- **To do**
The data must be reproduced verbatim; images are to be omitted.

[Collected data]

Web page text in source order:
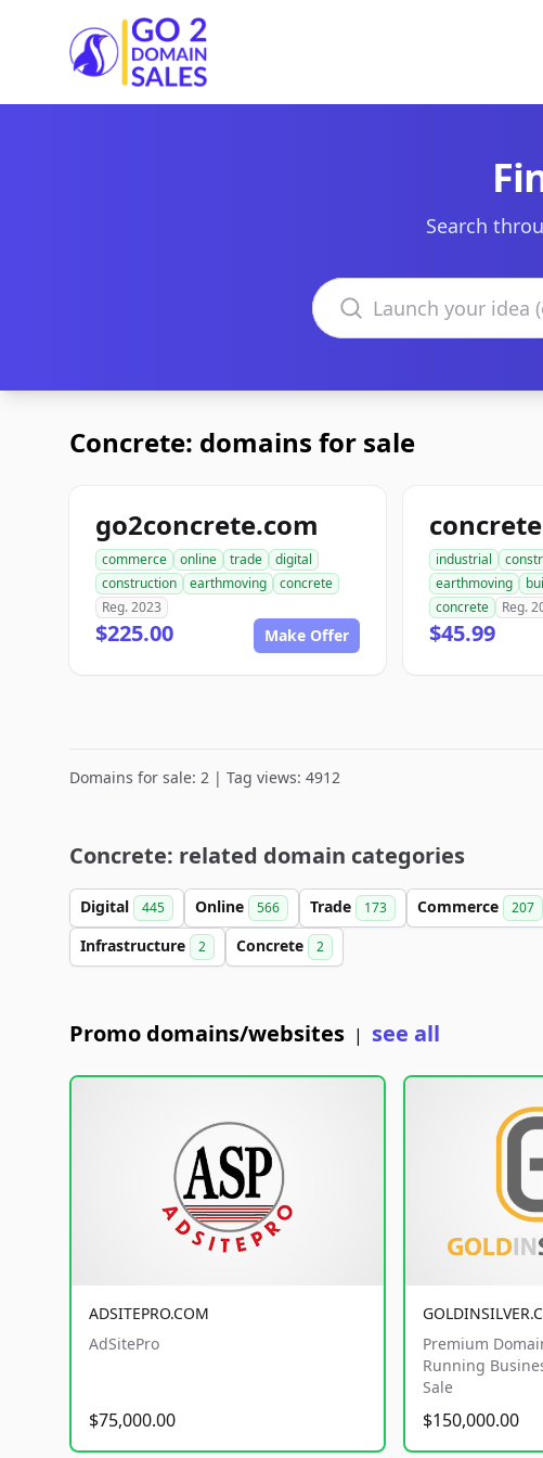
Go2DomainSales
Search
Search domains
Concrete: domains for sale
go2concrete.com
commerce online trade
digital
construction
earthmoving
concrete
Reg. 2023
$225.00 Make Offer
industrial
earthmoving
concrete
Reg.
$45.99
Domains for sale: 2 | Tag views: 4912
Concrete: related domain categories
Digital 445 Online 566 Trade 173 Commerce 207
Infrastructure 2 Concrete 2
Promo domains/websites | see all
ADSITEPRO.COM
AdSitePro
$75,000.00
Premium
Running
Sale
$150,000.00

- **Solution to this problem**
Web page text in source order:
Go2DomainSales
Search
Search domains
Concrete: domains for sale
go2concrete.com
commerce online trade
digital
construction
earthmoving
concrete
Reg. 2023
$225.00 Make Offer
industrial
earthmoving
concrete
Reg.
$45.99
Domains for sale: 2 | Tag views: 4912
Concrete: related domain categories
Digital 445 Online 566 Trade 173 Commerce 207
Infrastructure 2 Concrete 2
Promo domains/websites | see all
ADSITEPRO.COM
AdSitePro
$75,000.00
Premium
Running
Sale
$150,000.00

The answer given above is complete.